Records shown Start Marker
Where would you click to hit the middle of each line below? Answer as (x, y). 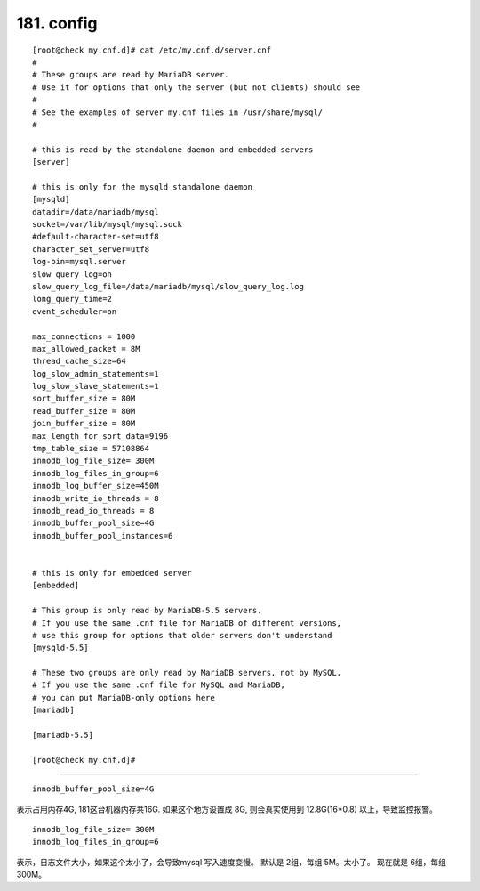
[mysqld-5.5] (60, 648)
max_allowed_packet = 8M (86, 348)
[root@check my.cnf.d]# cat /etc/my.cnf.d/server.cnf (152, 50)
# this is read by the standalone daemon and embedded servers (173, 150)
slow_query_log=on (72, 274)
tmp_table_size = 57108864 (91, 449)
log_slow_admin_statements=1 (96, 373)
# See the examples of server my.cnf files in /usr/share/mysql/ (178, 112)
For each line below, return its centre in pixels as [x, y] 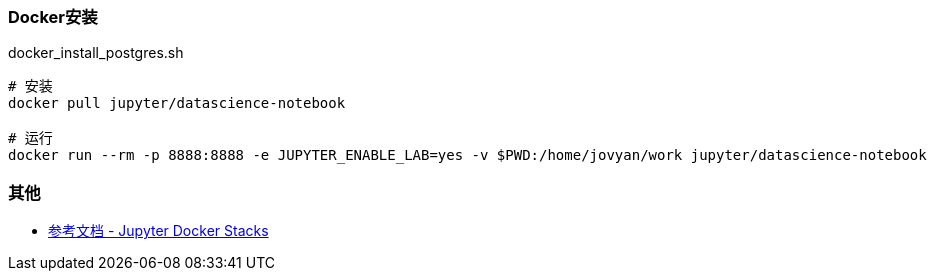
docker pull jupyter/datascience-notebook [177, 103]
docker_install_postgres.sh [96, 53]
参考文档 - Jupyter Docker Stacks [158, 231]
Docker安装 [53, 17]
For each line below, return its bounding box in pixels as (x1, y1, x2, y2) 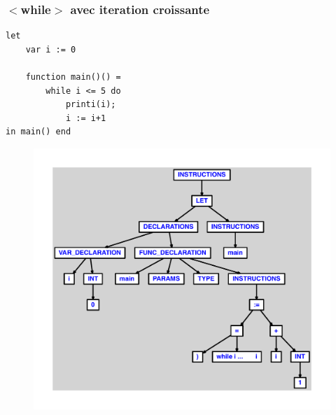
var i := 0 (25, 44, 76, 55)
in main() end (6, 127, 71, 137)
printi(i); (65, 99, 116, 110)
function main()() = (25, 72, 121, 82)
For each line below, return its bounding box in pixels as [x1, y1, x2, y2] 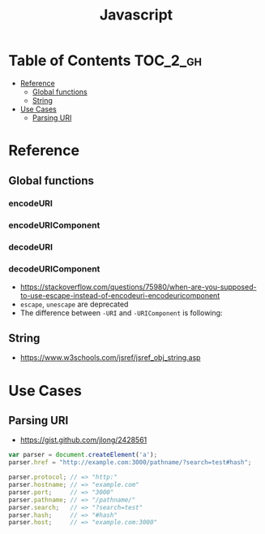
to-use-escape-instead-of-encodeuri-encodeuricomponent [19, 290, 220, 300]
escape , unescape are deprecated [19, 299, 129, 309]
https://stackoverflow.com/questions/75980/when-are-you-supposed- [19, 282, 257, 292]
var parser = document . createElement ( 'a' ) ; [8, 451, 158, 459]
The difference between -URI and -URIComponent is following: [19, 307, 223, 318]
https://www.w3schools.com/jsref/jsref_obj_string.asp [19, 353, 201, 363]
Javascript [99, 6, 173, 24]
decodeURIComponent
Records shown End Marker
Exercise goal: The data above should be restated exactly, with its images dropped.

Answer for the task:
Where would you click to hit the middle of each line below? Answer as (x, y). 
[mysqld-5.5] (60, 648)
max_allowed_packet = 8M (86, 348)
[root@check my.cnf.d]# cat /etc/my.cnf.d/server.cnf (152, 50)
# this is read by the standalone daemon and embedded servers (173, 150)
slow_query_log=on (72, 274)
tmp_table_size = 57108864 (91, 449)
log_slow_admin_statements=1 (96, 373)
# See the examples of server my.cnf files in /usr/share/mysql/ (178, 112)
For each line below, return its centre in pixels as [x, y] 
docker pull jupyter/datascience-notebook [177, 103]
docker_install_postgres.sh [96, 53]
参考文档 - Jupyter Docker Stacks [158, 231]
Docker安装 [53, 17]
For each line below, return its bounding box in pixels as (x1, y1, x2, y2) 
var i := 0 (25, 44, 76, 55)
in main() end (6, 127, 71, 137)
printi(i); (65, 99, 116, 110)
function main()() = (25, 72, 121, 82)
For each line below, return its bounding box in pixels as [x1, y1, x2, y2] 
to-use-escape-instead-of-encodeuri-encodeuricomponent [19, 290, 220, 300]
escape , unescape are deprecated [19, 299, 129, 309]
https://stackoverflow.com/questions/75980/when-are-you-supposed- [19, 282, 257, 292]
var parser = document . createElement ( 'a' ) ; [8, 451, 158, 459]
The difference between -URI and -URIComponent is following: [19, 307, 223, 318]
https://www.w3schools.com/jsref/jsref_obj_string.asp [19, 353, 201, 363]
Javascript [99, 6, 173, 24]
decodeURIComponent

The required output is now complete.